As a philosopher, it struck me that these are not the only reasons why a person might tend to put others’ interests ahead of their own. I started to think about whether there were any positive motivations for putting others’ interests first. Eventually, I settled on the following idea.
A person might prioritize others’ interests because they value each person’s interests equally, but they also value the kinds of interpersonal unions that become possible when promoting others’ interests. Because it’s more likely that you will promote these interpersonal unions when you promote others’ interests (as opposed to when you promote your own interests), you might have a preference for doing the former. We can call the tendency to put others’ interests first in this way “others-centeredness.”
In collaboration with two psychologists, I’ve recently tested how others-centeredness compares with unmitigated communion, described earlier. We found that others-centeredness has stronger positive relationships than unmitigated communion does with a person’s satisfaction with life, presence of meaning in life, ability to cope with stress, and other positive tendencies such as kindness, forgiveness, and fairness.
Opportunities to put others first abound for most of us right now.
We also found that while unmitigated communion has some positive relationship with satisfaction with life and the presence of meaning in life, this relationship is fully mediated by others-centeredness. In other words, the good outcomes of unmitigated communion are due to the overlap between unmitigated communion and others-centeredness and not due to what is unique to unmitigated communion. Similarly, we found that unmitigated communion, though not others-centeredness, is predictive of stress and neuroticism. Thus, while others-centeredness bears stable positive relationships with positive life outcomes, unmitigated communion does not; and while unmitigated communion carries certain risks for negative life outcomes, others-centeredness does not.
Opportunities to put others first abound for most of us right now. We might put others first by abiding by social distancing measures, by working from home, by supporting struggling businesses, by making personal protective equipment for those who need it, by giving to charity, and so on. In all of this, it’s important to reflect on our motivations for putting others first. We shouldn’t put others first because this is the only way we can control others or the only way we can achieve happiness. Instead, we should do it because we value others and ourselves and because we value being connected with others.
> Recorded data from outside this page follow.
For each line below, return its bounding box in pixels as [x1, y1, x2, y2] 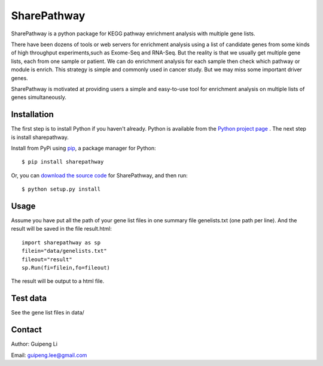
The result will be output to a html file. [11, 277, 105, 285]
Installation [11, 110, 54, 120]
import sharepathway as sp [22, 239, 101, 246]
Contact [11, 325, 42, 335]
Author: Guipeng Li [11, 340, 58, 347]
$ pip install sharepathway [22, 159, 104, 165]
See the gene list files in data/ [11, 309, 85, 316]
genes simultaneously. [11, 93, 67, 101]
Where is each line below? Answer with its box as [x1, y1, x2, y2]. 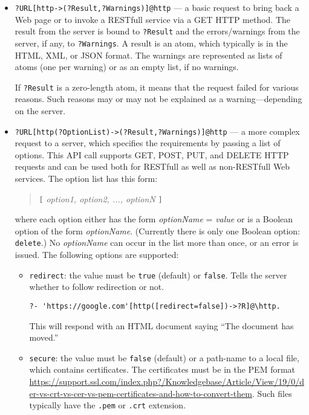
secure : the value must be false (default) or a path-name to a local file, [29, 351, 299, 364]
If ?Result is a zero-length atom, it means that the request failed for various [15, 80, 299, 93]
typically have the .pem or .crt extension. [29, 399, 186, 411]
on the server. [15, 105, 66, 117]
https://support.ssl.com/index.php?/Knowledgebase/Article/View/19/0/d [29, 375, 304, 388]
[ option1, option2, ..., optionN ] [39, 192, 163, 205]
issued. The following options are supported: [15, 248, 179, 261]
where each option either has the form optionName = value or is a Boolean [15, 213, 293, 225]
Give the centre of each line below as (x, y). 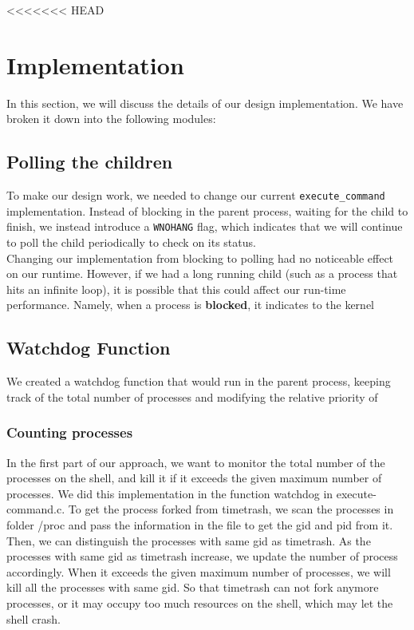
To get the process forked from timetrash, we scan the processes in (231, 509)
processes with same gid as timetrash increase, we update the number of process (202, 556)
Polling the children (90, 162)
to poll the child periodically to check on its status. (131, 242)
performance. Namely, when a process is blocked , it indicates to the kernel (190, 305)
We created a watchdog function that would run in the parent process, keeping (199, 381)
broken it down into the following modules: (111, 119)
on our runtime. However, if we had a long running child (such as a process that (202, 273)
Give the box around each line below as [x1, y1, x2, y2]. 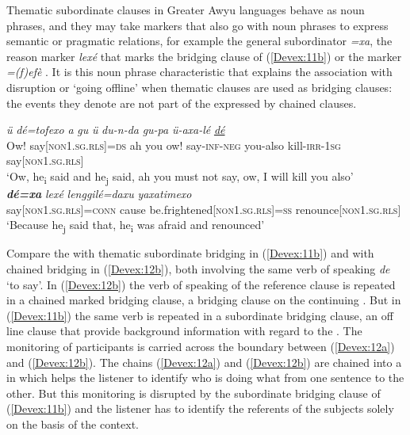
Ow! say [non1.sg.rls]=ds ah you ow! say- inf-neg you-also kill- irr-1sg [6, 136, 341, 153]
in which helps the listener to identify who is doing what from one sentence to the [6, 369, 404, 386]
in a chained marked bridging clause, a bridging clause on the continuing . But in [6, 292, 401, 308]
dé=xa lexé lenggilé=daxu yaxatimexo [6, 185, 192, 202]
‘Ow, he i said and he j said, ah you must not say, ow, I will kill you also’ [6, 167, 354, 186]
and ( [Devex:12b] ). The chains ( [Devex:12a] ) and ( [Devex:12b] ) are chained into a [6, 353, 402, 370]
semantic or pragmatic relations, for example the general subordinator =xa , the [6, 32, 393, 49]
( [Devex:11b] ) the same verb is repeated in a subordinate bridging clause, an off [6, 307, 393, 323]
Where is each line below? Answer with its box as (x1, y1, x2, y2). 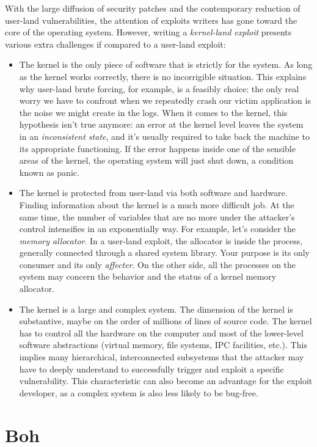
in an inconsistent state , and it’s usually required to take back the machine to (19, 129, 310, 142)
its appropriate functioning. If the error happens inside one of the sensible (19, 142, 296, 154)
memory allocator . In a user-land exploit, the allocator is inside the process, (19, 234, 303, 247)
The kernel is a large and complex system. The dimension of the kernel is (19, 302, 293, 315)
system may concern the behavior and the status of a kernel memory (19, 270, 277, 283)
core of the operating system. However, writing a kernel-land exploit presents (5, 26, 292, 38)
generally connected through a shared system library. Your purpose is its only (19, 246, 310, 259)
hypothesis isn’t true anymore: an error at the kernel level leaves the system (19, 118, 304, 131)
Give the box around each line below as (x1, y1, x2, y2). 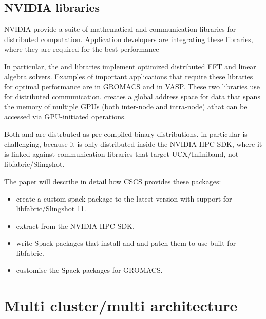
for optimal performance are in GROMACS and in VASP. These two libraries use (4, 81, 260, 92)
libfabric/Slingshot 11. (16, 203, 86, 214)
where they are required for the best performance (4, 44, 159, 54)
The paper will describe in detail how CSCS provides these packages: (4, 175, 221, 186)
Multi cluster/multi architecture (4, 295, 238, 316)
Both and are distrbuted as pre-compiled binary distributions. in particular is (4, 128, 248, 139)
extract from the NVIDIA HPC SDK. (16, 220, 135, 231)
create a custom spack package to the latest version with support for (16, 193, 232, 204)
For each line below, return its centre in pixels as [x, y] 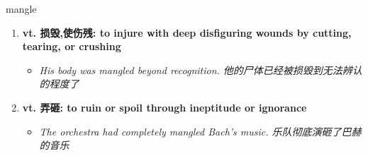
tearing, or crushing [72, 46]
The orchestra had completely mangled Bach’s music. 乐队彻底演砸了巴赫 [200, 131]
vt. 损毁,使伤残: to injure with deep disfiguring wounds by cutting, [187, 32]
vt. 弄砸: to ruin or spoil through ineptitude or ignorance [165, 107]
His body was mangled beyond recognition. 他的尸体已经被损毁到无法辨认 [201, 70]
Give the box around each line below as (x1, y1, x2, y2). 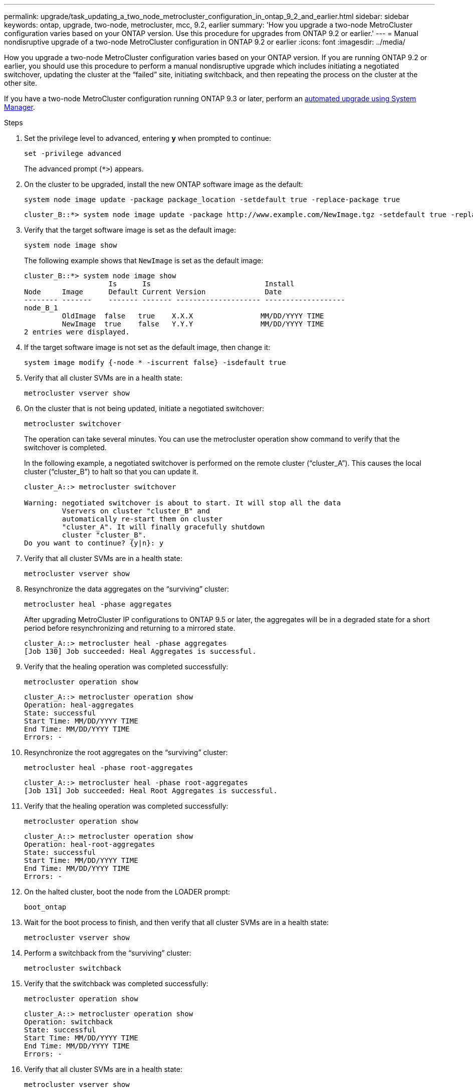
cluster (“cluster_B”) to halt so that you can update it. (24, 467, 198, 476)
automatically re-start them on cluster (62, 515, 223, 523)
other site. (4, 79, 38, 87)
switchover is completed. (24, 443, 107, 452)
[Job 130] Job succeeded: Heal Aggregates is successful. (24, 647, 257, 655)
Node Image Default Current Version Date (24, 288, 282, 296)
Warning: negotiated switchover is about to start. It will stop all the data (24, 499, 341, 507)
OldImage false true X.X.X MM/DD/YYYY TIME (62, 312, 324, 320)
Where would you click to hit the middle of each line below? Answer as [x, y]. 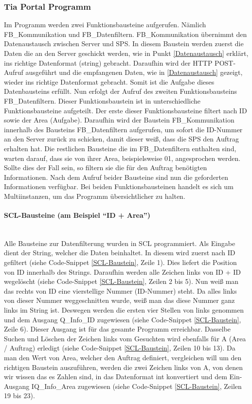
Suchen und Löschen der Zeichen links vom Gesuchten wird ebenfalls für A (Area [125, 338]
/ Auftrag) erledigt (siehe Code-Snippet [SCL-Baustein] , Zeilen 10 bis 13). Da [120, 348]
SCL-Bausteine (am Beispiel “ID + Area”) [77, 215]
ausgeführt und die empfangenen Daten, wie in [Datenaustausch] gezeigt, [134, 72]
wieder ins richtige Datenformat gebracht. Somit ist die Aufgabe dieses [109, 81]
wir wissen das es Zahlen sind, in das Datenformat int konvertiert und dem [116, 377]
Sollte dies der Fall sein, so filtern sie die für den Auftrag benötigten [106, 167]
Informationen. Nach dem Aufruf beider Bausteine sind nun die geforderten [116, 177]
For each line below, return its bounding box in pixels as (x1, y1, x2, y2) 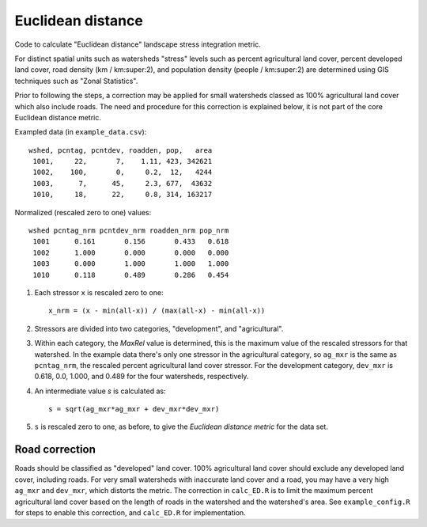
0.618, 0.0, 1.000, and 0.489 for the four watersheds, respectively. (34, 372, 249, 381)
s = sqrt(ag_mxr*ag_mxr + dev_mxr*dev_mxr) (48, 404, 220, 414)
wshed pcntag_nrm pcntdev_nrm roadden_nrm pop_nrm (28, 226, 229, 235)
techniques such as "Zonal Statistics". (14, 76, 138, 85)
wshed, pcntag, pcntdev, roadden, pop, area (28, 146, 213, 154)
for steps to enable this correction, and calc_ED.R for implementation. (14, 507, 247, 518)
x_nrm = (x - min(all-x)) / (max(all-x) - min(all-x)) (48, 306, 266, 316)
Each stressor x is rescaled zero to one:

Being connected with others is especially tricky right now. But it’s still possible. We can choose to live in a way that actively builds connections with others. It can be as simple as looking someone in the eye and smiling at them while out walking rather than treating them like a 12-foot wide obstacle to your path. It can be through finding creative ways to celebrate or encourage others from a safe distance, as some have done in drive-by birthday parties and the like.
We’re all in this together. One of the most beautiful things about putting others first in a healthy way is that it focuses precisely on this connection and deepens it.